Factor 9x+18 using the gcf
To factor 9x + 18 using the greatest common factor (GCF), we first need to find the GCF of the two terms.
The GCF of 9x and 18 is 9.
Next, we divide each term by 9:
9x ÷ 9 = x
18 ÷ 9 = 2
Therefore, we can express 9x + 18 as:
9x + 18 = 9(x + 2)
So, factoring 9x + 18 using the GCF gives 9(x + 2).
To factor 9x+18 using the Greatest Common Factor (GCF) method, we first need to find the GCF of the coefficients 9 and 18.
Step 1: Find the GCF of 9 and 18.
To find the greatest common factor, we list the factors of each number and find the largest factor that appears in both lists:
Factors of 9: 1, 3, 9
Factors of 18: 1, 2, 3, 6, 9, 18
The GCF of 9 and 18 is 9.
Step 2: Divide the terms by the GCF.
In this case, we divide each term, 9x and 18, by the GCF, which is 9:
9x / 9 = x
18 / 9 = 2
Step 3: Write the factored form using the GCF.

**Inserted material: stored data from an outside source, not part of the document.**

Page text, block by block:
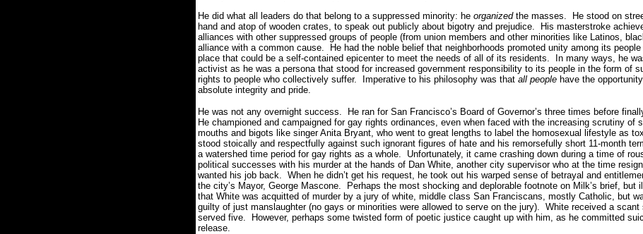
He did what all leaders do that belong to a suppressed minority: he organizedthe masses.
He stood on
hand and atop of wooden crates, to speak out publicly about bigotry and prejudice.
His masterstroke
alliances with other suppressed groups of people (from union members and other minorities like Latinos,
alliance with a common cause.
He had the noble belief that neighborhoods promoted unity among its
place that could be a self-contained epicenter to meet the needs of all of its residents.
In many ways, he
activist as he was a persona that stood for increased government responsibility to its people in the form of
rights to people who collectively suffer.
Imperative to his philosophy was that all people have the
absolute integrity and pride.
He was not any overnight success.
He ran for San Francisco’s Board of Governor’s three times before
He championed and campaigned for gay rights ordinances, even when faced with the increasing scrutiny of
mouths and bigots like singer Anita Bryant, who went to great lengths to label the homosexual lifestyle as
stood stoically and respectfully against such ignorant figures of hate and his remorsefully short 11-month
a watershed time period for gay rights as a whole.
Unfortunately, it came crashing down during a time of
political successes with his murder at the hands of Dan White, another city supervisor who at the time
wanted his job back. When he didn’t get his request, he took out his warped sense of betrayal and
the city’s Mayor, George Mascone.
Perhaps the most shocking and deplorable footnote on Milk’s brief, but
that White was acquitted of murder by a jury of white, middle class San Franciscans, mostly Catholic, but
guilty of just manslaughter (no gays or minorities were allowed to serve on the jury). White received a
served five.
However, perhaps some twisted form of poetic justice caught up with him, as he committed
release.

Since we divided each term by the GCF, the factored form is:
9x+18 = 9(x + 2).
Therefore, the factored form of 9x+18 using the GCF is 9(x+2).
To factor 9x + 18 using the Greatest Common Factor (GCF) method, we need to find the largest common factor of the coefficients, which is 9.
Step 1: Write down the GCF, which is 9:
9(x + 2)
Step 2: Divide each term of the original expression by the GCF:
9x / 9 = x
18 / 9 = 2
Step 3: Rewrite the expression using the factored form:
9x + 18 = 9(x + 2)
So, 9x + 18 can be factored as 9(x + 2).